The FDA gave emergency-use authorization for the test kit, a swab resembling a Q-tip that Viracor Eurofins says in less invasive than others on the market.
Users need only to stick the swab a couple of centimeters to an inch inside their nose, she said. The kit builds on an earlier test Viracor released in March and looks for the presence of the virus, not antibodies. It also looks for a second marker to ensure that the sample was collected properly.

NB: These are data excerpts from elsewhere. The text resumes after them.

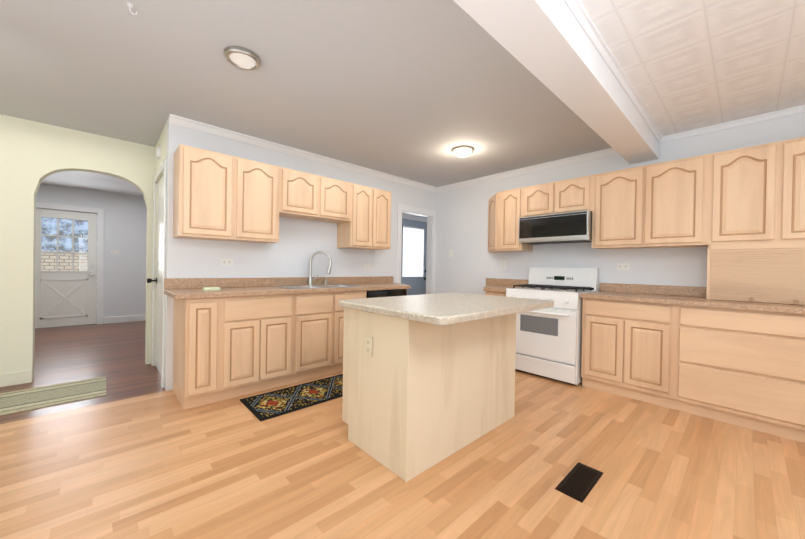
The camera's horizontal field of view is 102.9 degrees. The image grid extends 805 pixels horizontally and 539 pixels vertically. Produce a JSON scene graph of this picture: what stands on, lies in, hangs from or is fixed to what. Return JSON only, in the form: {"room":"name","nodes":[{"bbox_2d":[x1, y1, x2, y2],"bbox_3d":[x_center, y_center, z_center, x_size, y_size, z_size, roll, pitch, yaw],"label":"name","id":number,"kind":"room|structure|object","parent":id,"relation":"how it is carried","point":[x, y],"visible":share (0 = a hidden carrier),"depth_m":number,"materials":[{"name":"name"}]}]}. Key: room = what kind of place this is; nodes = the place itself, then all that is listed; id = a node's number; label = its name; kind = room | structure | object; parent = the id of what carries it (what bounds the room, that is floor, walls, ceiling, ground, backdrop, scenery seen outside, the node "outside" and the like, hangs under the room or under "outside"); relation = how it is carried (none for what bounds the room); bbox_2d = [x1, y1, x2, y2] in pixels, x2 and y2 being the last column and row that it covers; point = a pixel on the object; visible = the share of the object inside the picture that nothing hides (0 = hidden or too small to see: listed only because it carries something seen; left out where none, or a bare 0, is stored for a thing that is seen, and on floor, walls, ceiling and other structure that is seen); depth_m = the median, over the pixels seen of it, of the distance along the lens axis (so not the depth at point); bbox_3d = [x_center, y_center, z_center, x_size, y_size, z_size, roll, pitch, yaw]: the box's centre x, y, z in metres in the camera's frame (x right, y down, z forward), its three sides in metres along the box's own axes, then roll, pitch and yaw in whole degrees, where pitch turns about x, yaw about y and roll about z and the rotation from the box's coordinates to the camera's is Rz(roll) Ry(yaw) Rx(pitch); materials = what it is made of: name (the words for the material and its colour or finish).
{"room":"kitchen","nodes":[
{"label":"kitchen","id":0,"kind":"room"},
{"bbox_2d":[0,114,154,381],"bbox_3d":[-3.869,-0.169,2.725,3.020,2.450,0.120,1,1,-43],"label":"wall","id":1,"kind":"structure","parent":0,"point":[33,154],"depth_m":3.00,"materials":[{"name":"white paint"}]},
{"bbox_2d":[0,370,31,386],"bbox_3d":[-4.216,0.994,2.336,2.000,0.120,0.013,1,1,-43],"label":"baseboard","id":2,"kind":"structure","parent":1,"relation":"attached to","point":[15,378],"depth_m":2.94,"materials":[{"name":"white paint"}]},
{"bbox_2d":[0,321,165,423],"bbox_3d":[-4.345,1.091,4.017,4.100,0.100,4.720,1,1,-43],"label":"floor","id":3,"kind":"structure","parent":0,"point":[114,353],"depth_m":3.62,"materials":[{"name":"brown wood"}]},
{"bbox_2d":[0,376,105,415],"bbox_3d":[-3.159,1.065,2.579,1.140,0.008,0.600,1,1,-43],"label":"runner rug","id":4,"kind":"object","parent":3,"relation":"on","point":[32,398],"visible":0.89,"depth_m":2.71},
{"bbox_2d":[36,184,146,323],"bbox_3d":[-5.890,-0.221,5.693,4.100,2.450,0.120,1,1,-43],"label":"wall","id":5,"kind":"structure","parent":0,"point":[125,233],"depth_m":6.09,"materials":[{"name":"white paint"}]},
{"bbox_2d":[35,208,96,327],"bbox_3d":[-5.911,-0.018,5.619,0.802,2.028,0.123,1,1,-43],"label":"entry door","id":6,"kind":"structure","parent":5,"relation":"in","point":[65,298],"depth_m":5.64,"materials":[{"name":"white wood"}]},
{"bbox_2d":[36,202,103,323],"bbox_3d":[-5.893,-0.060,5.599,0.990,2.130,0.016,1,1,-43],"label":"door frame","id":7,"kind":"structure","parent":5,"relation":"attached to","point":[100,254],"depth_m":5.89,"materials":[{"name":"white wood"}]},
{"bbox_2d":[111,250,118,253],"bbox_3d":[-5.415,-0.335,6.043,0.115,0.070,0.008,1,1,-43],"label":"light switch","id":8,"kind":"object","parent":5,"relation":"attached to","point":[115,251],"visible":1,"depth_m":6.05,"materials":[{"name":"white plastic"}]},
{"bbox_2d":[104,315,145,323],"bbox_3d":[-4.995,0.954,6.458,1.490,0.120,0.013,1,1,-43],"label":"baseboard","id":9,"kind":"structure","parent":5,"relation":"attached to","point":[120,319],"depth_m":6.14,"materials":[{"name":"white"}]},
{"bbox_2d":[154,122,166,365],"bbox_3d":[-2.450,-0.149,3.328,0.120,2.450,0.930,1,1,-43],"label":"wall","id":10,"kind":"structure","parent":0,"point":[162,142],"depth_m":3.55,"materials":[{"name":"white paint"}]},
{"bbox_2d":[147,176,162,374],"bbox_3d":[-2.488,0.059,3.263,0.126,2.018,0.772,1,1,-43],"label":"hall door","id":11,"kind":"structure","parent":10,"relation":"in","point":[158,280],"depth_m":3.37,"materials":[{"name":"white wood"}]},
{"bbox_2d":[156,147,160,158],"bbox_3d":[-2.498,-1.195,3.281,0.030,0.120,0.120,1,1,-43],"label":"door chime","id":12,"kind":"object","parent":10,"relation":"attached to","point":[158,152],"visible":1,"depth_m":3.25,"materials":[{"name":"white plastic"}]},
{"bbox_2d":[151,158,166,387],"bbox_3d":[-2.486,0.025,3.264,0.016,2.100,0.920,1,1,-43],"label":"door frame","id":13,"kind":"structure","parent":10,"relation":"attached to","point":[162,168],"depth_m":2.96,"materials":[{"name":"white wood"}]},
{"bbox_2d":[164,117,435,390],"bbox_3d":[-0.818,-0.128,4.128,3.600,2.450,0.120,1,1,-43],"label":"wall","id":14,"kind":"structure","parent":0,"point":[295,247],"depth_m":3.53,"materials":[{"name":"white paint"}]},
{"bbox_2d":[220,259,232,265],"bbox_3d":[-1.742,-0.072,3.183,0.115,0.070,0.008,1,1,-43],"label":"outlet","id":15,"kind":"object","parent":14,"relation":"attached to","point":[226,262],"visible":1,"depth_m":3.18,"materials":[{"name":"white plastic"}]},
{"bbox_2d":[173,144,390,249],"bbox_3d":[-1.099,-0.654,3.551,2.315,0.760,0.321,1,1,-43],"label":"upper cabinet","id":16,"kind":"object","parent":14,"relation":"attached to","point":[220,197],"visible":1,"depth_m":3.09,"materials":[{"name":"brown wood"}]},
{"bbox_2d":[169,114,436,191],"bbox_3d":[-0.739,-1.320,4.055,3.599,0.063,0.055,1,1,-43],"label":"crown molding","id":17,"kind":"structure","parent":14,"relation":"attached to","point":[202,127],"depth_m":3.52,"materials":[{"name":"white wood"}]},
{"bbox_2d":[364,264,370,268],"bbox_3d":[-0.471,-0.039,4.364,0.115,0.070,0.008,1,1,-43],"label":"outlet","id":18,"kind":"object","parent":14,"relation":"attached to","point":[367,266],"visible":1,"depth_m":4.36,"materials":[{"name":"white plastic"}]},
{"bbox_2d":[396,204,435,293],"bbox_3d":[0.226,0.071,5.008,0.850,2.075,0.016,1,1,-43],"label":"door frame","id":19,"kind":"structure","parent":14,"relation":"attached to","point":[400,207],"depth_m":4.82,"materials":[{"name":"white wood"}]},
{"bbox_2d":[0,0,611,196],"bbox_3d":[-2.472,-1.429,3.880,6.620,0.100,7.390,1,1,-43],"label":"ceiling","id":20,"kind":"structure","parent":0,"point":[416,90],"depth_m":2.30,"materials":[{"name":"grey paint"}]},
{"bbox_2d":[127,3,136,14],"bbox_3d":[-1.378,-1.324,1.635,0.041,0.044,0.024,1,1,-43],"label":"ceiling hook","id":21,"kind":"object","parent":20,"relation":"attached to","point":[130,5],"visible":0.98,"depth_m":1.63,"materials":[{"name":"white metal"}]},
{"bbox_2d":[224,46,260,70],"bbox_3d":[-1.010,-1.328,2.026,0.210,0.030,0.210,1,1,-43],"label":"recessed light","id":22,"kind":"object","parent":20,"relation":"in","point":[240,57],"visible":0.98,"depth_m":2.00,"materials":[{"name":"white glass"}]},
{"bbox_2d":[452,146,472,156],"bbox_3d":[0.666,-1.287,3.543,0.230,0.077,0.230,1,1,-43],"label":"dome ceiling light","id":23,"kind":"object","parent":20,"relation":"attached to","point":[461,151],"visible":1,"depth_m":3.48,"materials":[{"name":"white glass"}]},
{"bbox_2d":[453,0,658,163],"bbox_3d":[0.078,-1.268,1.045,6.497,0.300,0.240,1,1,-43],"label":"beam","id":24,"kind":"structure","parent":20,"relation":"attached to","point":[548,44],"depth_m":1.76,"materials":[{"name":"white"}]},
{"bbox_2d":[564,0,663,141],"bbox_3d":[0.159,-1.296,0.931,6.460,0.040,0.035,1,1,-43],"label":"crown molding","id":25,"kind":"structure","parent":24,"relation":"attached to","point":[581,16],"depth_m":1.95,"materials":[{"name":"white wood"}]},
{"bbox_2d":[0,370,804,538],"bbox_3d":[0.352,1.188,0.725,6.500,0.100,6.500,1,1,-43],"label":"floor","id":26,"kind":"structure","parent":0,"point":[161,465],"depth_m":1.74,"materials":[{"name":"brown wood"}]},
{"bbox_2d":[164,251,410,409],"bbox_3d":[-0.915,0.442,3.524,2.695,1.314,0.645,1,1,-43],"label":"base cabinet","id":27,"kind":"object","parent":26,"relation":"on","point":[234,337],"visible":0.85,"depth_m":2.88,"materials":[{"name":"brown wood"}]},
{"bbox_2d":[164,276,410,299],"bbox_3d":[-0.918,0.162,3.531,2.695,0.135,0.622,1,1,-43],"label":"countertop","id":28,"kind":"structure","parent":27,"relation":"on","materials":[{"name":"beige laminate"}]},
{"bbox_2d":[367,289,406,297],"bbox_3d":[-0.354,0.674,4.032,0.604,0.862,0.618,1,1,-43],"label":"dishwasher","id":29,"kind":"object","parent":27,"relation":"in","point":[371,293],"depth_m":3.80,"materials":[{"name":"black metal"}]},
{"bbox_2d":[240,374,342,420],"bbox_3d":[-0.751,1.102,2.927,1.220,0.008,0.490,1,1,-43],"label":"kitchen mat","id":30,"kind":"object","parent":26,"relation":"on","point":[266,406],"visible":0.64,"depth_m":2.74,"materials":[{"name":"fabric"}]},
{"bbox_2d":[342,308,515,481],"bbox_3d":[0.235,0.691,2.318,1.158,0.870,0.632,1,1,-43],"label":"kitchen island","id":31,"kind":"object","parent":26,"relation":"on","point":[419,398],"visible":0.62,"depth_m":1.93,"materials":[{"name":"beige wood"}]},
{"bbox_2d":[365,335,372,356],"bbox_3d":[-0.206,0.461,1.938,0.008,0.115,0.070,1,1,-43],"label":"outlet","id":32,"kind":"object","parent":31,"relation":"attached to","point":[368,345],"visible":1,"depth_m":1.93,"materials":[{"name":"beige plastic"}]},
{"bbox_2d":[339,292,553,324],"bbox_3d":[0.337,0.237,2.239,1.275,0.042,0.920,1,1,-43],"label":"island countertop","id":33,"kind":"structure","parent":31,"relation":"on","point":[445,308],"depth_m":1.94,"materials":[{"name":"beige stone"}]},
{"bbox_2d":[506,267,598,385],"bbox_3d":[1.637,0.558,3.575,0.707,1.165,0.762,1,1,-43],"label":"gas range","id":34,"kind":"object","parent":26,"relation":"on","point":[549,343],"visible":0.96,"depth_m":3.34,"materials":[{"name":"white metal"}]},
{"bbox_2d":[555,462,602,502],"bbox_3d":[0.959,1.139,1.732,0.340,0.006,0.130,1,1,-43],"label":"floor vent","id":35,"kind":"object","parent":26,"relation":"in","point":[579,481],"visible":1,"depth_m":1.72,"materials":[{"name":"brown metal"}]},
{"bbox_2d":[483,242,804,442],"bbox_3d":[2.293,0.470,2.957,0.622,1.370,3.890,1,1,-43],"label":"base cabinet","id":36,"kind":"object","parent":26,"relation":"on","point":[726,344],"visible":0.83,"depth_m":2.51,"materials":[{"name":"brown wood"}]},
{"bbox_2d":[483,278,804,313],"bbox_3d":[2.297,0.218,2.955,0.622,0.135,3.890,1,1,-43],"label":"countertop","id":37,"kind":"structure","parent":36,"relation":"on","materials":[{"name":"beige laminate"}]},
{"bbox_2d":[402,213,426,222],"bbox_3d":[-0.458,-0.132,5.650,3.800,2.450,0.120,1,1,-43],"label":"wall","id":38,"kind":"structure","parent":0,"point":[414,215],"depth_m":6.21,"materials":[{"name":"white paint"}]},
{"bbox_2d":[402,225,423,276],"bbox_3d":[0.209,-0.345,6.235,0.578,0.966,0.012,1,1,-43],"label":"window blinds","id":39,"kind":"object","parent":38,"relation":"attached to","point":[413,246],"visible":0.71,"depth_m":6.23,"materials":[{"name":"white"}]},
{"bbox_2d":[401,219,426,294],"bbox_3d":[0.217,0.073,6.222,0.802,2.038,0.112,1,1,-43],"label":"back door","id":40,"kind":"structure","parent":38,"relation":"in","point":[417,285],"depth_m":6.30,"materials":[{"name":"blue"}]},
{"bbox_2d":[402,214,426,221],"bbox_3d":[0.234,0.036,6.203,0.970,2.130,0.016,1,1,-43],"label":"door frame","id":41,"kind":"structure","parent":38,"relation":"attached to","point":[411,217],"depth_m":6.17,"materials":[{"name":"white wood"}]},
{"bbox_2d":[435,112,804,294],"bbox_3d":[2.756,-0.062,3.014,0.120,2.450,6.620,1,1,-43],"label":"wall","id":42,"kind":"structure","parent":0,"point":[471,265],"depth_m":3.76,"materials":[{"name":"white paint"}]},
{"bbox_2d":[501,261,505,268],"bbox_3d":[1.388,-0.064,4.391,0.008,0.115,0.070,1,1,-43],"label":"outlet","id":43,"kind":"object","parent":42,"relation":"attached to","point":[503,265],"visible":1,"depth_m":4.39,"materials":[{"name":"white plastic"}]},
{"bbox_2d":[436,148,618,191],"bbox_3d":[1.448,-1.286,4.305,0.055,0.063,2.667,1,1,-43],"label":"crown molding","id":44,"kind":"structure","parent":42,"relation":"attached to","point":[578,158],"depth_m":4.05,"materials":[{"name":"white wood"}]},
{"bbox_2d":[617,263,629,269],"bbox_3d":[2.327,-0.032,3.380,0.008,0.070,0.115,1,1,-43],"label":"outlet","id":45,"kind":"object","parent":42,"relation":"attached to","point":[623,266],"visible":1,"depth_m":3.38,"materials":[{"name":"white plastic"}]},
{"bbox_2d":[488,137,804,251],"bbox_3d":[2.421,-0.593,3.053,0.321,0.760,3.850,1,1,-43],"label":"upper cabinet","id":46,"kind":"object","parent":42,"relation":"attached to","point":[752,194],"visible":0.98,"depth_m":2.80,"materials":[{"name":"brown wood"}]},
{"bbox_2d":[518,210,591,244],"bbox_3d":[1.782,-0.457,3.680,0.401,0.302,0.751,1,1,-43],"label":"microwave","id":47,"kind":"object","parent":46,"relation":"attached to","point":[569,227],"visible":0.94,"depth_m":3.50,"materials":[{"name":"silver metal"}]},
{"bbox_2d":[660,105,804,142],"bbox_3d":[3.748,-1.241,1.841,0.040,0.046,3.588,1,1,-43],"label":"crown molding","id":48,"kind":"structure","parent":42,"relation":"attached to","point":[756,119],"depth_m":2.77,"materials":[{"name":"white wood"}]},
{"bbox_2d":[580,0,804,135],"bbox_3d":[1.428,-1.338,-0.317,6.620,0.100,3.590,1,1,-43],"label":"ceiling","id":49,"kind":"structure","parent":0,"point":[687,65],"depth_m":1.93,"materials":[{"name":"tile"}]},
{"label":"outside","id":50,"kind":"structure","parent":0,"visible":0},
{"bbox_2d":[41,217,96,309],"bbox_3d":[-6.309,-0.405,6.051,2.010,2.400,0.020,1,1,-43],"label":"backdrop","id":51,"kind":"structure","parent":50,"point":[96,291],"depth_m":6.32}
]}

The Lee’s Summit clinical specialty lab developed the at-home test over a four-week period earlier this summer, but it took awhile to receive authorization from the FDA, which has been inundated with requests.
The at-home test kits are available online through empowerDX, a direct-to-consumer company owned by Viracor’s parent company, Eurofins Scientific. Each kit is $89 and includes the cost of to-and-from shipping via FedEx.
Viracor performs the testing and emails the results in 24 to 48 hours after receiving the sample. Viracor already is contemplating avenues to expand the test’s availability and is considering adding a business-to-business option, which fits its Safer@Work Program.
The company also released a Covid-19 saliva test on Monday for health care providers to administer, and it hopes to release an at-home version in the next few months. In about a month, the company aims to make available a combined test for coronavirus, influenza A and B, and respiratory syncytial virus. Symptoms can overlap, Altrich said.
“It’s really part of our mission to be a part of the solution and the continuing fight of this pandemic because we know that it really is going to be a collective response that is going to give us success against the virus,” she said. “We’re proud to be playing a leading role.”